I am doing a study where I will get a measure for 20 individual patients pre and post an intervention. The measure is a figure (could be between 0.6 and 24 let's say) and so i assume this is continuous data?! What statistical tests should I use to analysis the measure pre and post intervention; I initially thought a paired sample students t test but now wondering about random co efficient regression models. There is no control arm but obviously the 20 will have varying baseline characteristics. THANK YOU for any help!
Outside United States
There are several components to your question. First, with regard to the nature of the data: You don’t say how the scores are calculated or what they represent, so from the information provided I cannot say whether the data are continuous. However, since they take on decimal values (with a range from 0.6 to 24), it appears that there is probably a large number of potential score values. If this is indeed true, e.g., more than about 7 or 8 discrete potential values, then the scores can be treated as continuous.

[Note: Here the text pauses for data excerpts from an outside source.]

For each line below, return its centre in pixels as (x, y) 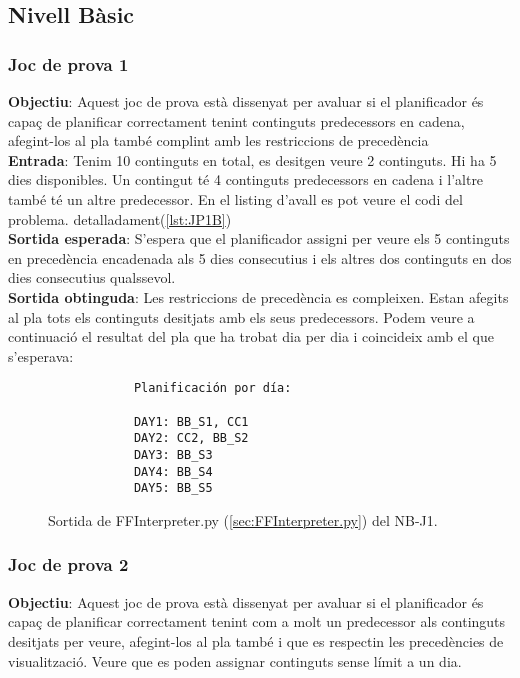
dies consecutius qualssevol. (92, 277)
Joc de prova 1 (68, 63)
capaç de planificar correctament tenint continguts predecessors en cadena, (236, 120)
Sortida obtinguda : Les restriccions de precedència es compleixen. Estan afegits (258, 296)
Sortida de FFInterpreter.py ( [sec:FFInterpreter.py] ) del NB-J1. (243, 519)
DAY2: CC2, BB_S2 (191, 438)
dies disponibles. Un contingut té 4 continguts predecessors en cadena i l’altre (246, 179)
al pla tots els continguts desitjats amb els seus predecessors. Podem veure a (241, 316)
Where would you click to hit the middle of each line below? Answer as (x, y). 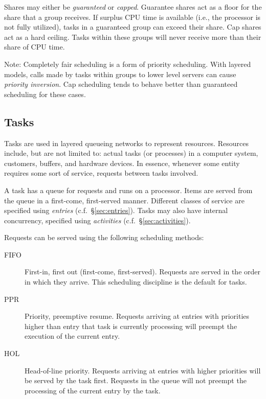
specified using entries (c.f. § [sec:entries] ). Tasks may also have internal (116, 210)
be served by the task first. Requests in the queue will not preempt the (136, 380)
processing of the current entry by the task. (93, 390)
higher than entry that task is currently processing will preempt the (131, 326)
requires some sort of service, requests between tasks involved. (101, 173)
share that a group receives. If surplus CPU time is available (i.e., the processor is (132, 17)
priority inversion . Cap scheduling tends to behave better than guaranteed (121, 84)
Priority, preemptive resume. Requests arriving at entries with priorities (137, 316)
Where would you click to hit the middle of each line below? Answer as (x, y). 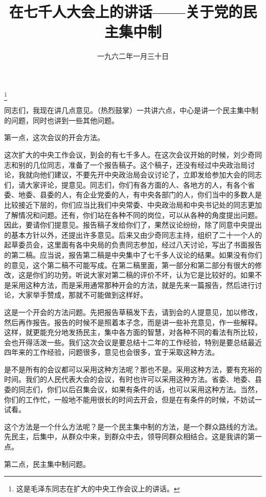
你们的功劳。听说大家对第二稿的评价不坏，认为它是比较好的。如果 (143, 275)
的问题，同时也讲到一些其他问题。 (61, 120)
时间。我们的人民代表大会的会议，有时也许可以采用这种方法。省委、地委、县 (133, 379)
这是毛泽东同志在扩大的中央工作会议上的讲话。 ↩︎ (98, 489)
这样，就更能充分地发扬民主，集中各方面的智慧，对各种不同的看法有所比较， (133, 332)
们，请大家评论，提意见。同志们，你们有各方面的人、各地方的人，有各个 (126, 184)
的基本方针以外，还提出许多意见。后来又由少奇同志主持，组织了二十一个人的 (133, 234)
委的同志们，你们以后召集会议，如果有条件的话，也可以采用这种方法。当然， (133, 389)
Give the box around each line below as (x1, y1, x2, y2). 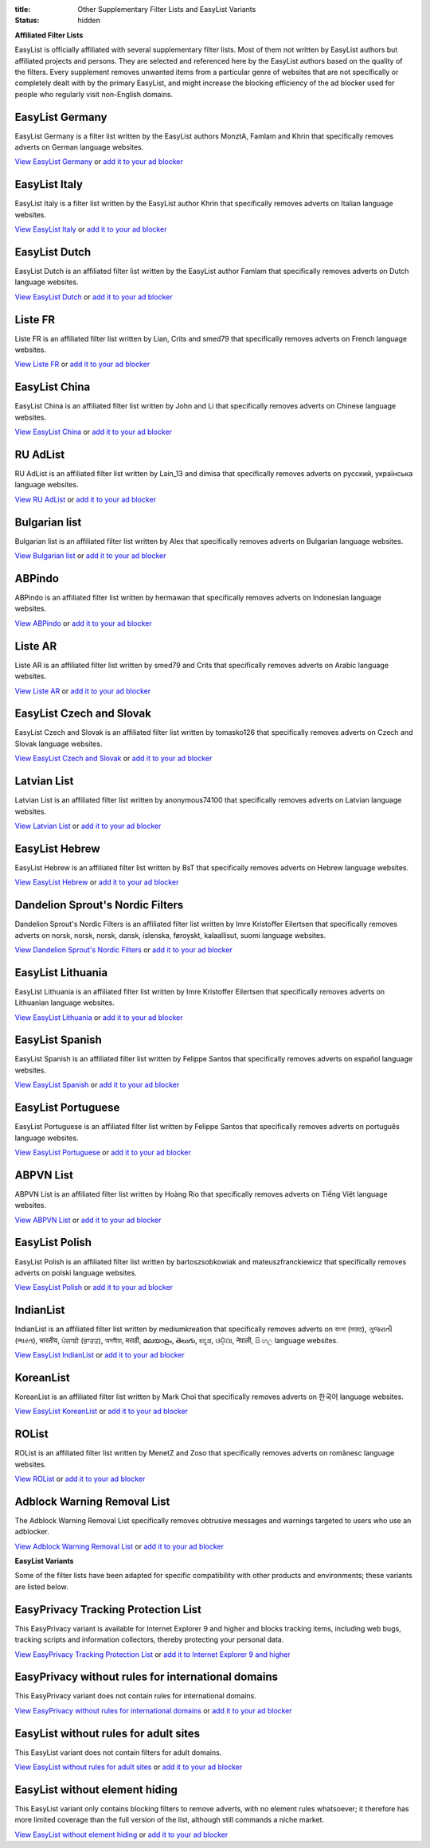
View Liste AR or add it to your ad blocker (14, 686, 151, 696)
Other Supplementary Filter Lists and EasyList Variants (77, 5, 256, 14)
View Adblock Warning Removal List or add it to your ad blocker (14, 1541, 225, 1551)
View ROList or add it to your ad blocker (14, 1474, 146, 1483)
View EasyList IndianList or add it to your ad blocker (14, 1350, 185, 1360)
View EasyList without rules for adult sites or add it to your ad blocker (14, 1762, 243, 1772)
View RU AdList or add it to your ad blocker (14, 494, 157, 504)
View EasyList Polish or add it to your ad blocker (14, 1283, 174, 1292)
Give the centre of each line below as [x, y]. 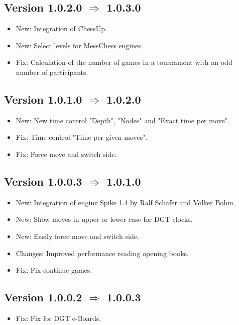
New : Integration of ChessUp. [61, 28]
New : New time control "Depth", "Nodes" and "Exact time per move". [123, 120]
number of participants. [52, 72]
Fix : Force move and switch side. [66, 154]
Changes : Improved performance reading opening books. [102, 253]
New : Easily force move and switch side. [77, 236]
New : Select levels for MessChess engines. [79, 45]
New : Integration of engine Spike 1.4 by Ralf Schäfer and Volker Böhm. [126, 202]
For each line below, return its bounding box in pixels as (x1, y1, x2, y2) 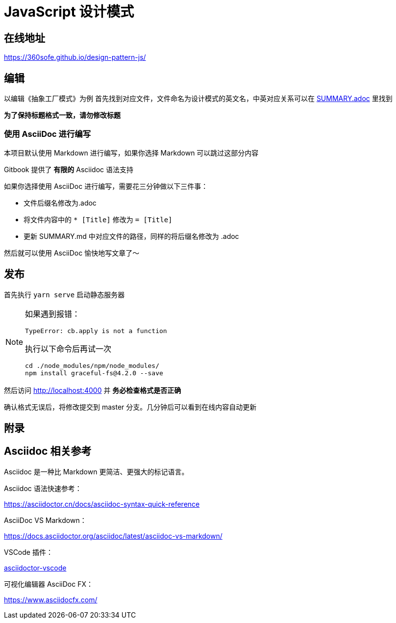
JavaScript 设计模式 (4, 3, 134, 20)
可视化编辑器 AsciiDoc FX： (4, 579, 94, 588)
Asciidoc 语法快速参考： (4, 484, 82, 493)
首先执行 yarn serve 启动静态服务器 (4, 290, 125, 299)
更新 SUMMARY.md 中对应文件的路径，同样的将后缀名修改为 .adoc (24, 232, 239, 240)
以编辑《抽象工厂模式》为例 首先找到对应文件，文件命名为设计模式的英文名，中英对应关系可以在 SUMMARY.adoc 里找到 (4, 94, 393, 103)
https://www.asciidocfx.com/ (4, 595, 98, 604)
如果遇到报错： (25, 309, 80, 319)
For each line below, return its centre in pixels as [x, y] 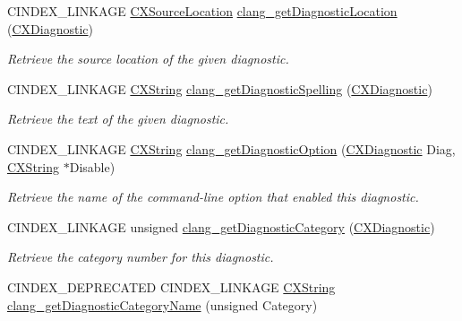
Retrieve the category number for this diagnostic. [141, 257]
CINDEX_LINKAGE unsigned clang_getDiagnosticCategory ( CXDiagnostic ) [221, 226]
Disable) [92, 166]
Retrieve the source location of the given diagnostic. [148, 59]
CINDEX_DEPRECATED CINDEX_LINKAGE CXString [171, 286]
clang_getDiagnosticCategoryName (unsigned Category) [163, 304]
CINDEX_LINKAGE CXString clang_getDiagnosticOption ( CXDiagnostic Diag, [231, 148]
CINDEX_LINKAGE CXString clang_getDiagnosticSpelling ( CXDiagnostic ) [220, 88]
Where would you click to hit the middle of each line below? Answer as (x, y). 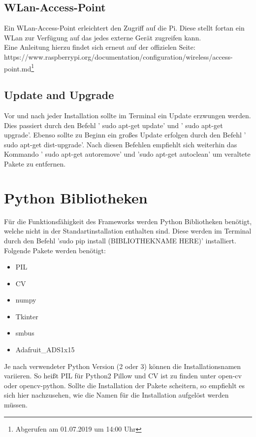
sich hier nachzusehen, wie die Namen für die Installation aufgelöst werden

However, a second critical question concerns the shape of the distribution. Does it approximate normal, or is it irregular or highly skewed? The answer to that question will determine whether you can use a parametric statistical test such as a paired-sample t test. If the scores do not approximate a normal distribution and can’t be treated as such, then you can use a nonparametric test for paired samples, such as the Wilcoxon signed-rank test. The information you provide does not address how the scores are distributed, but you should examine your scores and see how closely they approximate normality. Calculate the skew and kurtosis, and make sure that those values are both close to zero.
Finally, you ask whether a t test or a regression model would be most appropriate. It seems that your primary evaluation question concerns whether the patient scores have increased from pre to post. In that case, a paired pre-post test will be most appropriate, either a t-test (if the data are treated as normally distributed) or Wilcoxon (if a nonparametric test is needed). I don’t think a regression model makes sense, because you are not trying to predict scores on one variable from a collection of other variables.
From a conceptual standpoint, regression analysis could be used in a secondary way, to determine what scores on other characteristics predict the scores on your outcome of interest. That kind of analysis could help you determine which subgroups might be most responsive to your intervention. However, in your particular case, you have a very small number of cases (N=20) so any regression analyses would have very low power and is probably not advisable.